Stored entries:

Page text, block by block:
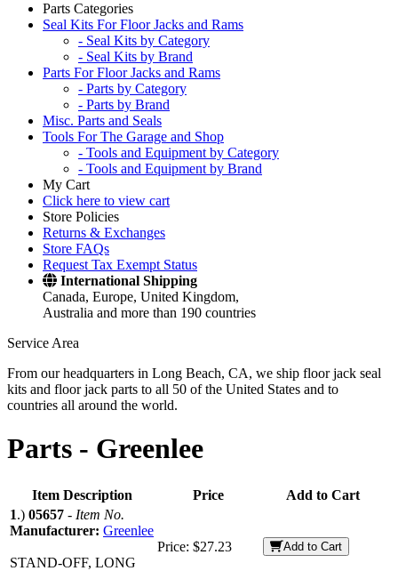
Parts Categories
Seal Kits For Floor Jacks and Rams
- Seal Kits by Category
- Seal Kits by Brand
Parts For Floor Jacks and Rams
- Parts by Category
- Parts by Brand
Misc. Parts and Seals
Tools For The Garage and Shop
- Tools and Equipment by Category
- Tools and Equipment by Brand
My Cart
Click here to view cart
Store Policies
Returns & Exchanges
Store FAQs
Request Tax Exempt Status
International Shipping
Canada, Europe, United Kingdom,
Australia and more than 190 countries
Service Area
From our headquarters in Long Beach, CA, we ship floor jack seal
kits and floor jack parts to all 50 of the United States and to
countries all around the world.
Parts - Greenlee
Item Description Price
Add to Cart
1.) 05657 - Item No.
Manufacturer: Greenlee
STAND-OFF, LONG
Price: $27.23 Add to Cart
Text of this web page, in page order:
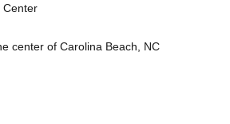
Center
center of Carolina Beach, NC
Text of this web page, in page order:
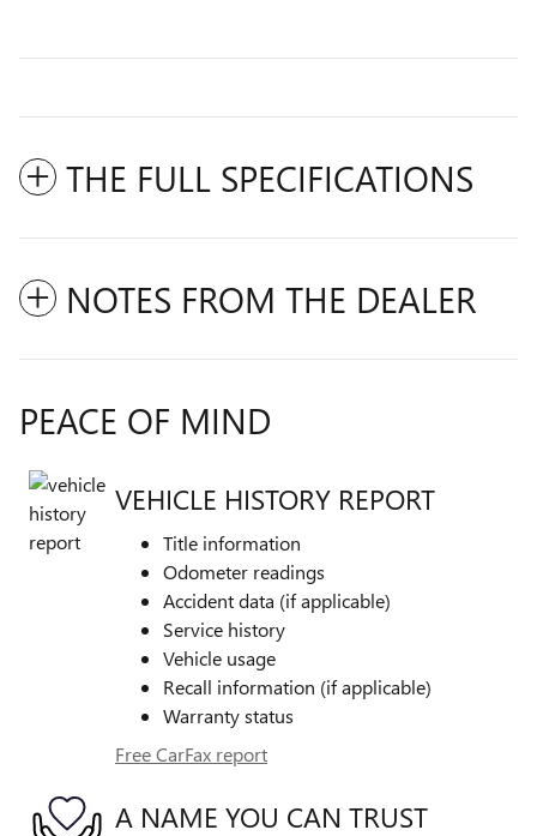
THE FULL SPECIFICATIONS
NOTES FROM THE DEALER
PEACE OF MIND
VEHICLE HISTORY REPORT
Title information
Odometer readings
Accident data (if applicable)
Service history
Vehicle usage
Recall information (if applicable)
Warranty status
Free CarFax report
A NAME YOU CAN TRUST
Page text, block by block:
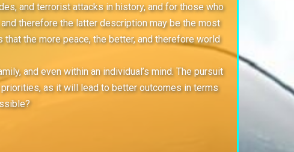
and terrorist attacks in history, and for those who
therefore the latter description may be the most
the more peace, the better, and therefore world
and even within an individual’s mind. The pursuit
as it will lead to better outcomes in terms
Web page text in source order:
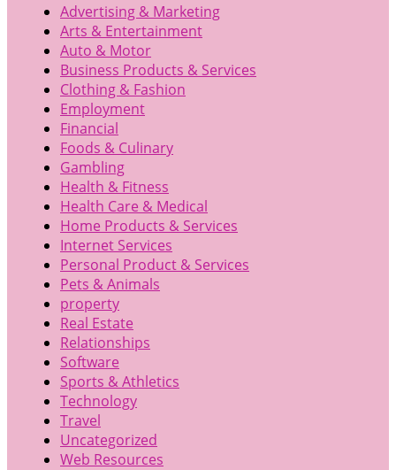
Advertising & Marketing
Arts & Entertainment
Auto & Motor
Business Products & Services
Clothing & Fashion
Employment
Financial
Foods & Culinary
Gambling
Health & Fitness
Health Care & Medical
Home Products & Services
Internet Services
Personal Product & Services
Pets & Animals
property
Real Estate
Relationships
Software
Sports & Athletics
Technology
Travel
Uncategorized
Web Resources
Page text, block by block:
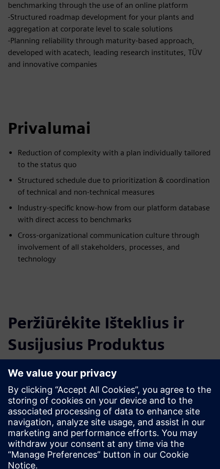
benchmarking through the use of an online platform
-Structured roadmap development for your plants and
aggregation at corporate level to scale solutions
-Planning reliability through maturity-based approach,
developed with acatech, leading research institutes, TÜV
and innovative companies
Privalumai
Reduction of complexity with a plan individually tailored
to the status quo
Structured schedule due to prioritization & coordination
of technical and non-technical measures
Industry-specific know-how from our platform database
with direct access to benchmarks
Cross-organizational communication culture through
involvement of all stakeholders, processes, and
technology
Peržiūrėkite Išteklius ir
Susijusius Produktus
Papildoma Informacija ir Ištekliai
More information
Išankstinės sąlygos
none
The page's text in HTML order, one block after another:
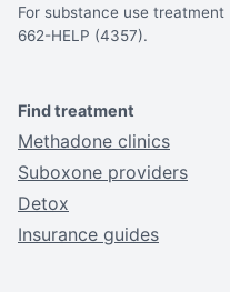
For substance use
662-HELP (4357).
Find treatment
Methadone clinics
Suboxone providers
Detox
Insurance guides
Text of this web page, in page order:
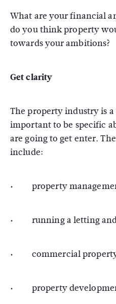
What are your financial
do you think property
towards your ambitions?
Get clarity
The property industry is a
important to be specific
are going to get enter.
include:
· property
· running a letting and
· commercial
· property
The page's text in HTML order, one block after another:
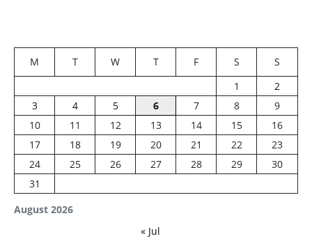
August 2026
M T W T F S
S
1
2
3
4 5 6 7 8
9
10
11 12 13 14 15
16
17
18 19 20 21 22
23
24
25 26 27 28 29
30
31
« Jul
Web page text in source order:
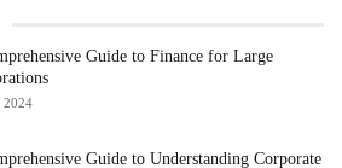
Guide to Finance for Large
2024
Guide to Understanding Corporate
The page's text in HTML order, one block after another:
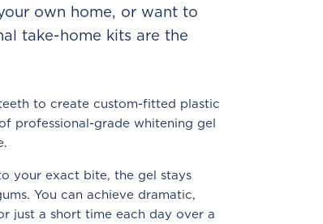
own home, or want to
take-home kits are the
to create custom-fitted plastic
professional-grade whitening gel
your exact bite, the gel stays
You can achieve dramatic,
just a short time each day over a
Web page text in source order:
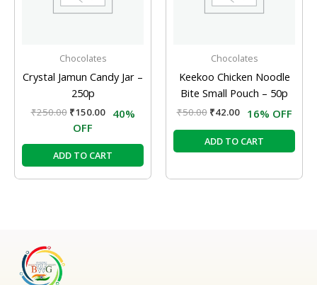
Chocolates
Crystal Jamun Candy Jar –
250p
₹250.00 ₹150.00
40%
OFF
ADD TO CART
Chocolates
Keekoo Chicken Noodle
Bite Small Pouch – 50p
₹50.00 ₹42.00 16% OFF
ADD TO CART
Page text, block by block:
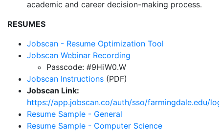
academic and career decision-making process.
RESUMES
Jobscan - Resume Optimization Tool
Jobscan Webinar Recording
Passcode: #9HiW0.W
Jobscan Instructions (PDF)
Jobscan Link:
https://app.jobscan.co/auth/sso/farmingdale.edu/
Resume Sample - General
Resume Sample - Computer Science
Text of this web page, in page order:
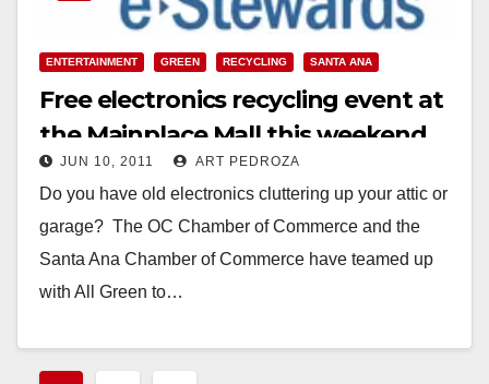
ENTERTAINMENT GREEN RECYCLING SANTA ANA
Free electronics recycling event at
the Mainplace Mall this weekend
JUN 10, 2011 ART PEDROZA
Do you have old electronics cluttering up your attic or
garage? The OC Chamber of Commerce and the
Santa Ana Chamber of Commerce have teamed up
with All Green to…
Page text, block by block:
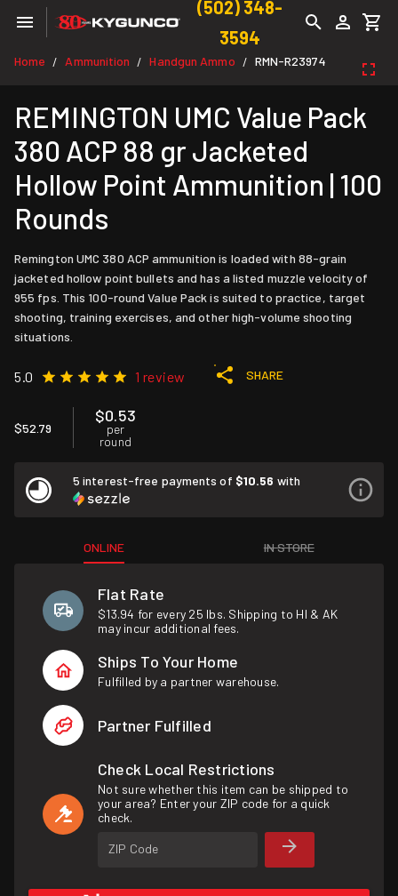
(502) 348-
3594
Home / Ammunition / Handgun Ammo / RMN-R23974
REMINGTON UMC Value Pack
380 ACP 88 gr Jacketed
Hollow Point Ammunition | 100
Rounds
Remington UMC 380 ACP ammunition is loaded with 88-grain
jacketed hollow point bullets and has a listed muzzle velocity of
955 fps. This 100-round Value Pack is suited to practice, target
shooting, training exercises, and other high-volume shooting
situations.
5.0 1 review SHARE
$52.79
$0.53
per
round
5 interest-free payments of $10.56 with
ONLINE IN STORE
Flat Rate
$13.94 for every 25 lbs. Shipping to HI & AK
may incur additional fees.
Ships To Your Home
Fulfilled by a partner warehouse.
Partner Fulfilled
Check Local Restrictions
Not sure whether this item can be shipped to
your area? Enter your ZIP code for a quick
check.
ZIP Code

AIM OF THE EXERCISE:
Give the number of lines in the data that contain the word "Tools", and add no other text.

YOUR RESPONSE:
3